The single crib tests were carried out by University of Liège in 2018, using 9 layers of wood sticks (Norway spruce) with cross-sectional dimension 30mm x 35mm, and 120mm stick-to-stick spacing, below a ceiling at height 2.8m (Figure 1). With availability of detailed experimental data, a posteriori simulations were carried out at two levels of model complexity: individual wood sticks and via a simplified ‘chessboard’ representation, having object sizes about 10 times larger (Figure 2). With central ignition, a roughly linear spread converts to the well known “t-squared” fire growth rate, an effect reproduced spatially by both models.
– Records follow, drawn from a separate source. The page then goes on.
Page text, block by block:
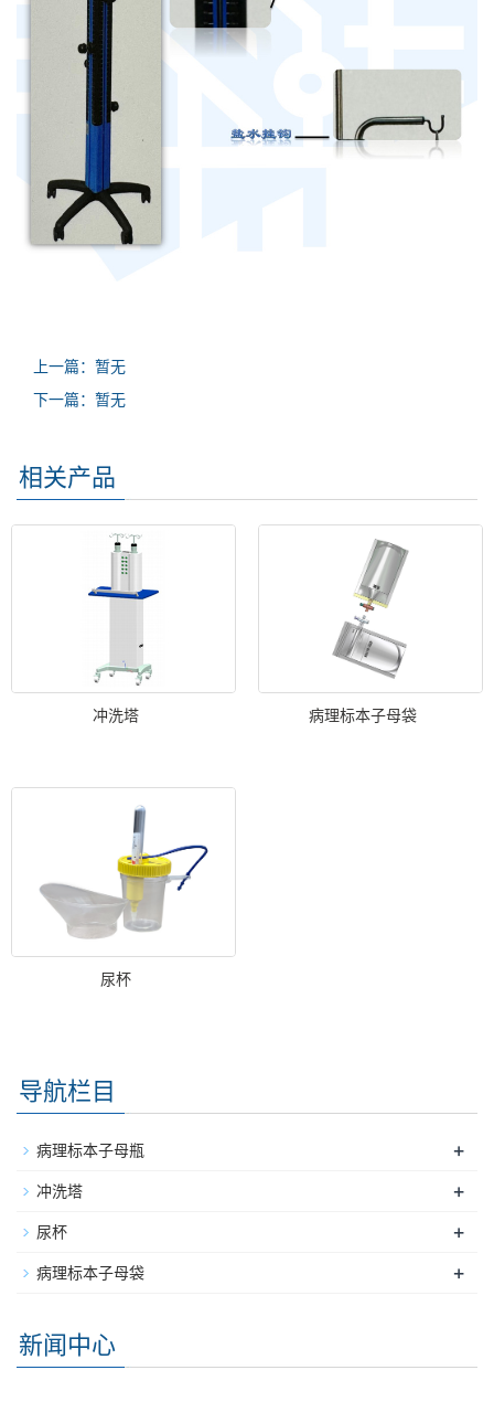
上一篇：暂无
下一篇：暂无
相关产品
冲洗塔 病理标本子母袋
尿杯
导航栏目
病理标本子母瓶 +
冲洗塔 +
尿杯 +
病理标本子母袋 +
新闻中心
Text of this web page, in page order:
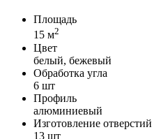
Площадь
15 м2
Цвет
белый, бежевый
Обработка угла
6 шт
Профиль
алюминиевый
Изготовление отверстий
13 шт
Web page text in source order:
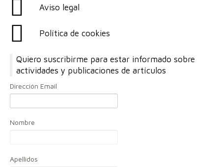
Aviso legal
Política de cookies
Quiero suscribirme para estar informado sobre
actividades y publicaciones de artículos
Dirección Email
Nombre
Apellidos
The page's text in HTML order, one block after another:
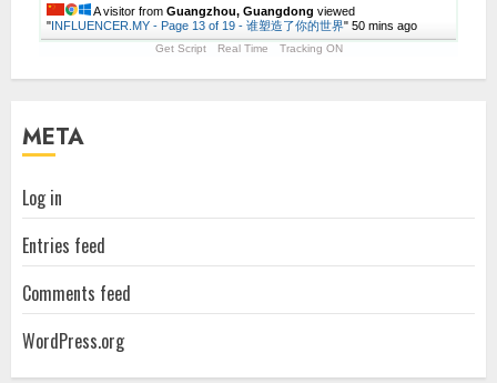
A visitor from Guangzhou, Guangdong viewed
"INFLUENCER.MY - Page 13 of 19 - 谁塑造了你的世界" 50 mins ago
Get Script Real Time Tracking ON
META
Log in
Entries feed
Comments feed
WordPress.org
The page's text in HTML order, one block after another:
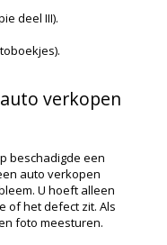
deel III).
verkopen
beschadigde een
auto verkopen
U hoeft alleen
of het defect zit. Als
foto meesturen.
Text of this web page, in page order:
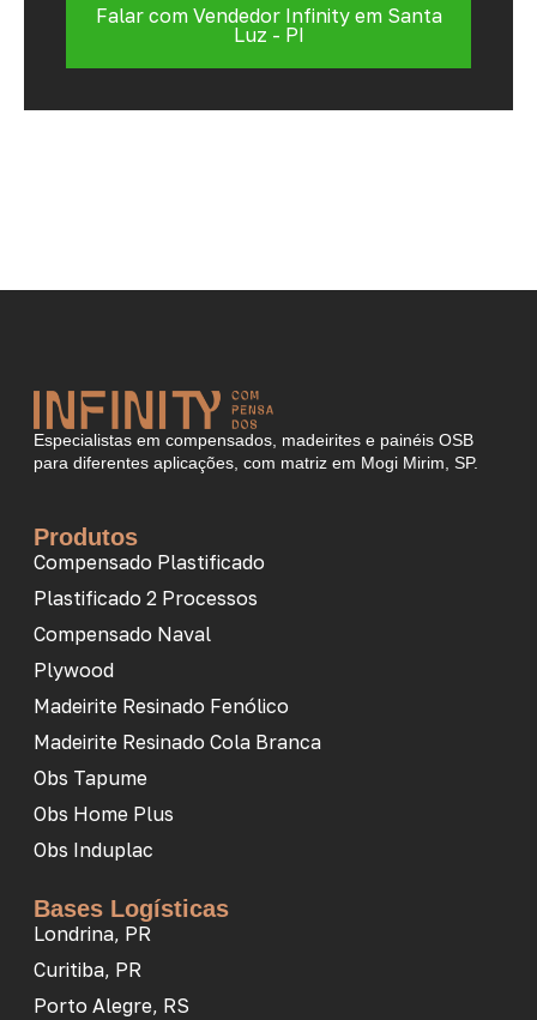
Falar com Vendedor Infinity em Santa
Luz - PI
Especialistas em compensados, madeirites e painéis OSB
para diferentes aplicações, com matriz em Mogi Mirim, SP.
Produtos
Compensado Plastificado
Plastificado 2 Processos
Compensado Naval
Plywood
Madeirite Resinado Fenólico
Madeirite Resinado Cola Branca
Obs Tapume
Obs Home Plus
Obs Induplac
Bases Logísticas
Londrina, PR
Curitiba, PR
Porto Alegre, RS
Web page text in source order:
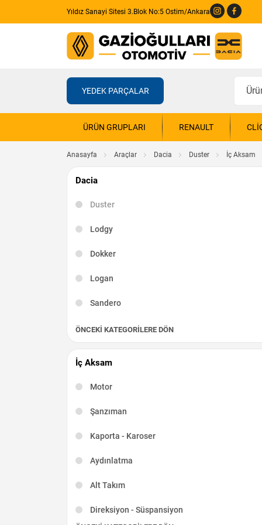
Yıldız Sanayi Sitesi 3.Blok No:5 Ostim/Ankara
YEDEK PARÇALAR
ÜRÜN GRUPLARI RENAULT
Anasayfa Araçlar Dacia Duster İç Aksam
Dacia
Duster
Lodgy
Dokker
Logan
Sandero
ÖNCEKI KATEGORILERE DÖN
İç Aksam
Motor
Şanzıman
Kaporta - Karoser
Aydınlatma
Alt Takım
Direksiyon - Süspansiyon
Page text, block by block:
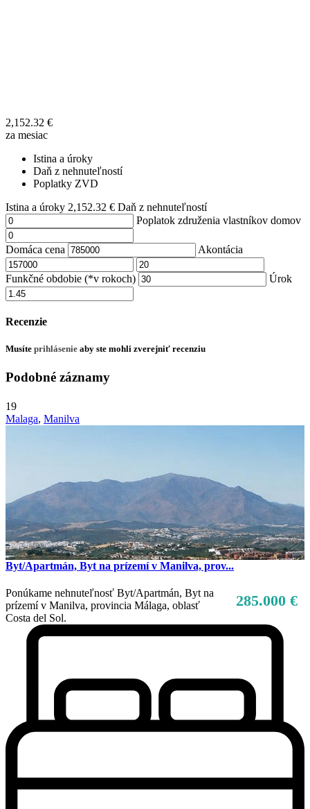
2,152.32 €
za mesiac
Istina a úroky
Daň z nehnuteľností
Poplatky ZVD
Istina a úroky 2,152.32 € Daň z nehnuteľností
Poplatok združenia vlastníkov domov
Domáca cena Akontácia
Funkčné obdobie (*v rokoch) Úrok
Recenzie
Musíte prihlásenie aby ste mohli zverejniť recenziu
Podobné záznamy
19
Malaga, Manilva
Byt/Apartmán, Byt na prízemí v Manilva, prov...
285.000 €
Ponúkame nehnuteľnosť Byt/Apartmán, Byt na
prízemí v Manilva, provincia Málaga, oblasť
Costa del Sol.
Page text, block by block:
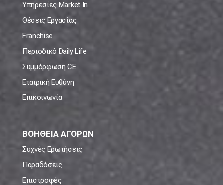
Υπηρεσίες Market In
Θέσεις Εργασίας
Franchise
Περιοδικό Daily Life
Συμμόρφωση CE
Εταιρική Ευθύνη
Επικοινωνία
ΒΟΗΘΕΙΑ ΑΓΟΡΩΝ
Συχνές Ερωτήσεις
Παραδόσεις
Επιστροφές
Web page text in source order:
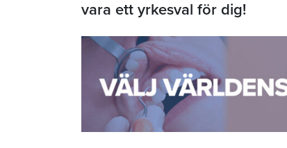
vara ett yrkesval för dig!
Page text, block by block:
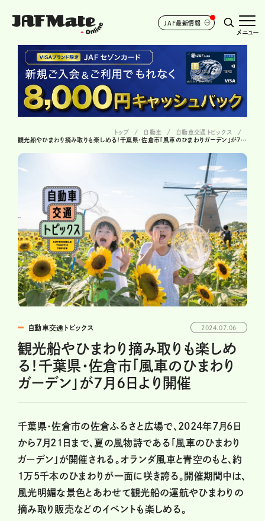
JAF最新情報
メニュー
トップ 自動車
自動車交通トピックス
観光船やひまわり摘み取りも楽しめる！千葉県・佐倉市「風車のひまわりガーデン」が7月6日より開催
自動車交通トピックス 2024.07.06
観光船やひまわり摘み取りも楽しめ
る！千葉県・佐倉市「風車のひまわり
ガーデン」が7月6日より開催
千葉県・佐倉市の佐倉ふるさと広場で、2024年7月6日
から7月21日まで、夏の風物詩である「風車のひまわり
ガーデン」が開催される。オランダ風車と青空のもと、約
1万5千本のひまわりが一面に咲き誇る。開催期間中は、
風光明媚な景色とあわせて観光船の運航やひまわりの
摘み取り販売などのイベントも楽しめる。
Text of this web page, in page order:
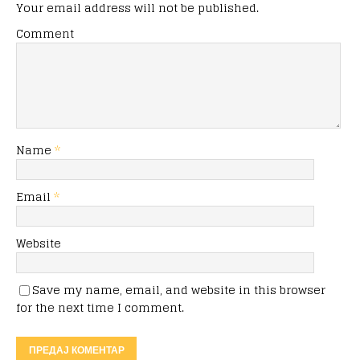
Your email address will not be published.
Comment
Name *
Email *
Website
Save my name, email, and website in this browser
for the next time I comment.
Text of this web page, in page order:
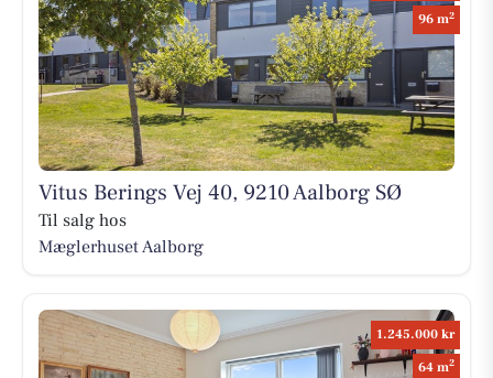
96 m2
Vitus Berings Vej 40, 9210 Aalborg SØ
Til salg hos
Mæglerhuset Aalborg
1.245.000 kr
64 m2
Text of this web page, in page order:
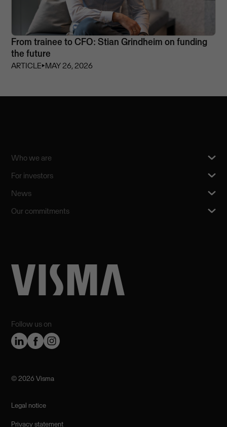
From trainee to CFO: Stian Grindheim on funding
the future
ARTICLE⏵MAY 26, 2026
Follow us on
Who we are
For investors
News
Our commitments
©️ 2026 Visma
Legal notice
Privacy statement
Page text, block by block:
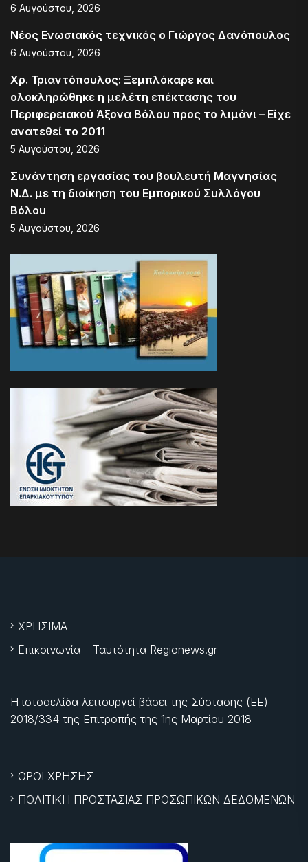
6 Αυγούστου, 2026
Νέος Ενωσιακός τεχνικός ο Γιώργος Δανόπουλος
6 Αυγούστου, 2026
Χρ. Τριαντόπουλος: Ξεμπλόκαρε και
ολοκληρώθηκε η μελέτη επέκτασης του
Περιφερειακού Άξονα Βόλου προς το λιμάνι – Είχε
ανατεθεί το 2011
5 Αυγούστου, 2026
Συνάντηση εργασίας του βουλευτή Μαγνησίας
Ν.Δ. με τη διοίκηση του Εμπορικού Συλλόγου
Βόλου
5 Αυγούστου, 2026
ΧΡΗΣΙΜΑ
Επικοινωνία – Ταυτότητα Regionews.gr
Η ιστοσελίδα λειτουργεί βάσει της Σύστασης (ΕΕ)
2018/334 της Επιτροπής της 1ης Μαρτίου 2018
ΟΡΟΙ ΧΡΗΣΗΣ
ΠΟΛΙΤΙΚΗ ΠΡΟΣΤΑΣΙΑΣ ΠΡΟΣΩΠΙΚΩΝ ΔΕΔΟΜΕΝΩΝ
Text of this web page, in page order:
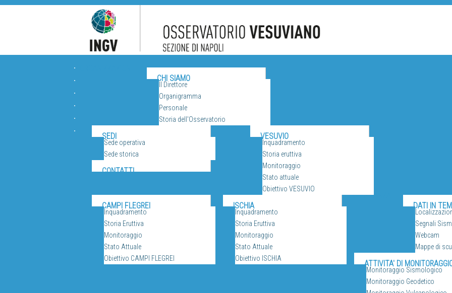
CHI SIAMO
Il Direttore
Organigramma
Personale
Storia dell'Osservatorio
SEDI
Sede operativa
Sede storica
CONTATTI
VULCANI
VESUVIO
Inquadramento
Storia eruttiva
Monitoraggio
Stato attuale
Obiettivo VESUVIO
CAMPI FLEGREI
Inquadramento
Storia Eruttiva
Monitoraggio
Stato Attuale
Obiettivo CAMPI FLEGREI
ISCHIA
Inquadramento
Storia Eruttiva
Monitoraggio
Stato Attuale
Obiettivo ISCHIA
SORVEGLIANZA
DATI IN
Segnali
Webcam
Mappe di
ATTIVITA' DI
Monitoraggio Sismologico
Monitoraggio Geodetico
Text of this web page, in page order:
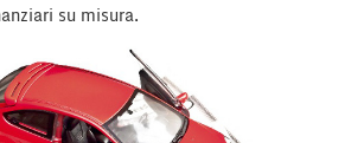
su misura.
preferenze

However, by enforcing a common heat release profile on each element post-ignition it is found that the evolution of the total heat release rate is a poor match to the experiment, and a progressive reduction of heat release rate per unit area is required to replicate the test (a change which is counter-intuitive but may reflect the conditions in the experiment).

The calibrated ‘chessboard’ model is then applied to a priori modelling of fire spread in a series of three tests in a large compartment of 15 x 9 x 2.8m (Figure 3), with some success. This exercise will ultimately reveal the potential for prediction of travelling fire behaviours in such large-scale experiments, and assist in establishing the links between various design parameters (e.g. ventilation, fire load density, ceiling height, etc.) and their impact on structural response.

[1] X. Dai, S. Welch, and A. Usmani, “A critical review of ‘travelling fire’ scenarios for performance-based structural engineering,” Fire Safety Journal, vol. 91, pp. 568–578, 2017.
[2] K. McGrattan, S. Hostikka, R. McDermott, J. Floyd, C. Weinschenk, and K. Overholt, Fire Dynamics Simulator User’s Guide, Sixth Edit. National Institute of Standards and Technology (NIST), 2017.